▶ WHAT YOU HAVE TO DO: Search the records below for the word "Investment" and show every line where it occurs.

Recorded data:

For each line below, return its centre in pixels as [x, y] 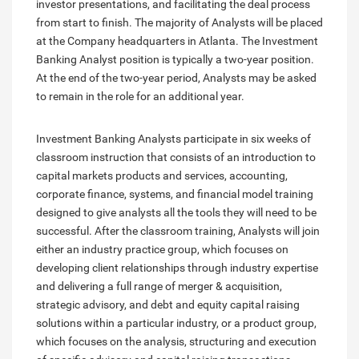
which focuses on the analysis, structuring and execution [176, 342]
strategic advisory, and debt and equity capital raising [168, 305]
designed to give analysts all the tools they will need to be [176, 213]
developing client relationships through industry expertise [177, 268]
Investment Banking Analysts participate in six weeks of [173, 139]
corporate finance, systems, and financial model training [175, 194]
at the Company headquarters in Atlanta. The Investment [177, 41]
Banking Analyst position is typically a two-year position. [175, 60]

▶ SOLUTION TO THE EXERCISE:
Investment Banking Analysts participate in six weeks of [173, 139]
at the Company headquarters in Atlanta. The Investment [177, 41]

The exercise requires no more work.